Below are several entries. Transcribe exactly those lines that fall from the one with "In Sale And Lease" through the one with "products, jj road", end lines included.

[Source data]
+ + + + + + +
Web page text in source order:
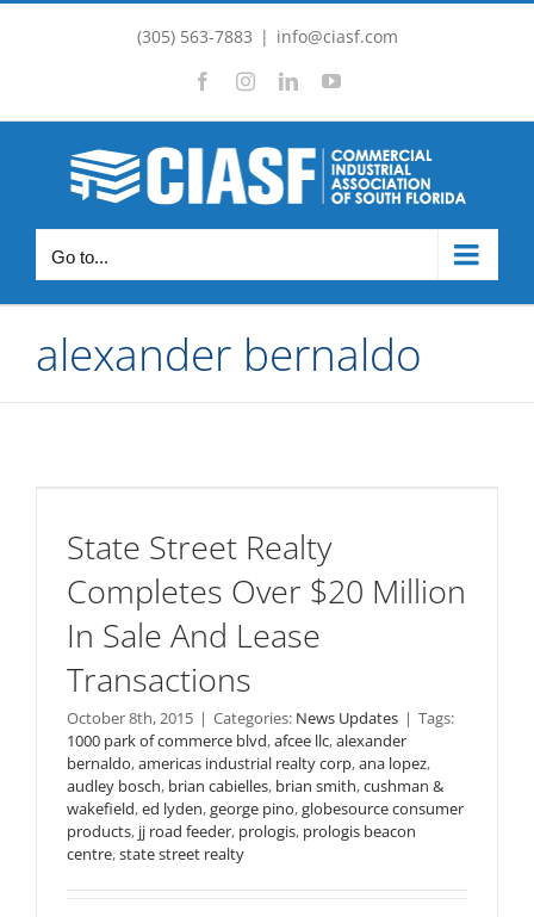
(305) 563-7883 | info@ciasf.com
FacebookInstagramLinkedInYouTube
Go to...
alexander bernaldo
State Street Realty
Completes Over $20 Million
In Sale And Lease
Transactions
October 8th, 2015 | Categories: News Updates | Tags:
1000 park of commerce blvd,afcee llc,alexander
bernaldo,americas industrial realty corp,ana lopez,
audley bosch, brian cabielles, brian smith,cushman &
wakefield,ed lyden,george pino,globesource consumer
products, jj road feeder, prologis, prologis beacon
centre,state street realty
+ + + + + + +
### Written solution
In Sale And Lease
Transactions
October 8th, 2015 | Categories: News Updates | Tags:
1000 park of commerce blvd,afcee llc,alexander
bernaldo,americas industrial realty corp,ana lopez,
audley bosch, brian cabielles, brian smith,cushman &
wakefield,ed lyden,george pino,globesource consumer
products, jj road feeder, prologis, prologis beacon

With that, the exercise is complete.